May 01, 2009 Cops: Even conservative courts are limiting your searching authority

Neither the Fourth Circuit nor the Virginia appellate courts are known as liberal hotbeds. That makes this week all the more sweet with the following two Fourth Amendment appellate victories from those courts:

Neely v. U.S., ___ F.3d ___  (4th Cir., April 29, 2009), confirms that defendant Neely only consented for the cops to search his vehicle’s trunk, but gave no consent to search any other part of his car. The court confirmed that the objective reasonableness test applies to police interpretation of consents to search. Here, the totality of circumstances did not show that Neely had given permission to search anything other than his trunk.

Neely also rejected the prosecution’s alternative argument that the police had reasonable articulable suspicion to pat down for a weapon. The court found no such reasonable articulable suspicion.

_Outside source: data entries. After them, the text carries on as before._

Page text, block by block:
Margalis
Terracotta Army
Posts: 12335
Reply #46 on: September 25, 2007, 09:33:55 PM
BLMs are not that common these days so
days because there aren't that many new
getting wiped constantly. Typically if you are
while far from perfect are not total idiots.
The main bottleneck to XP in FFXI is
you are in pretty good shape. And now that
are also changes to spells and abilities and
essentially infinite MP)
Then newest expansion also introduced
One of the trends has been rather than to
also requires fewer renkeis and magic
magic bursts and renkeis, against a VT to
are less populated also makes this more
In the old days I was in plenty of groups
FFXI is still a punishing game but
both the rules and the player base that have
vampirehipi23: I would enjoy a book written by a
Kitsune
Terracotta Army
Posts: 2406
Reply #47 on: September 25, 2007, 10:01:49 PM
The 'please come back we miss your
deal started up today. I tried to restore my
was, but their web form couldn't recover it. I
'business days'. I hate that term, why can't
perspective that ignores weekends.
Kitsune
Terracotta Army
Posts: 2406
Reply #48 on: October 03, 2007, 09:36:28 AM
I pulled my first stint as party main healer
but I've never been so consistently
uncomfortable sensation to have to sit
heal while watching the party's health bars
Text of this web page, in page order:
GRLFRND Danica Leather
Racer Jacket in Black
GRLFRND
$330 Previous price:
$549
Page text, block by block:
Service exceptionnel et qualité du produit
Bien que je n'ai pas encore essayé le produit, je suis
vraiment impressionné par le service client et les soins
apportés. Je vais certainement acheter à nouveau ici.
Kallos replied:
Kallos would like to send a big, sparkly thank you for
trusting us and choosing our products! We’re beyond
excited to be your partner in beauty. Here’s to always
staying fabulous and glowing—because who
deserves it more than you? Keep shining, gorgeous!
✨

Raining on the parade somewhat is Neely’s following passage:

We acknowledge that this is a close case, and that several facts present here, under different circumstances, might counsel a different result. But Neely, unlike the defendants in Holmes and Elston, was not thought to be a member of a violent gang with an outstanding arrest warrant or an imminent violent threat based on a detailed 911 tip. There was no evidence or suggestion that Neely was armed. Moreover, Neely never hesitated or complained about following Tran’s orders, never became belligerent, never threatened, intimidated, or in any way suggested that he intended harm. He was not overly nervous or evasive. These factors, combined with Officer Tran’s testimony that Neely was free to leave at any time, render us unable to say that Neely’s actions or past behavior allowed Officer Tran to reasonably believe Neely was dangerous. he simple discovery of a weapon cannot, of course, create reasonable suspicion after the fact. As such, we are unable to find that Tran’s search of Neely’s vehicle was justified under Holmes.” Neely v. U.S.,

Meanwhile, on April 28, Virginia’s Court of Appeals reversed a conviction for a patdown that was not based on reasonable articulable suspicion. Thompson v. Virginia, ___ Va. App. ___ (April 28, 2009). The court proclaimed:

We are not prepared to conclude that one who loiters in an ‘open market for drug sales’ is automatically subject to a pat down. When there are no other relevant facts to suggest a person is involved in the distribution of drugs, such as a hand-to-hand transaction, contact with others, or maintenance of a ‘stash,’ we are compelled to conclude that the record does not support a reasonable basis for a weapons pat down.” Thompson v. Virginia.

The court reversed Thompson’s conviction even though the defendant was nervous when the police were talking with him starting a significant amount of time after they first approached him.

In just one week, my remaining discomfort about living so close to Virginia has ebbed.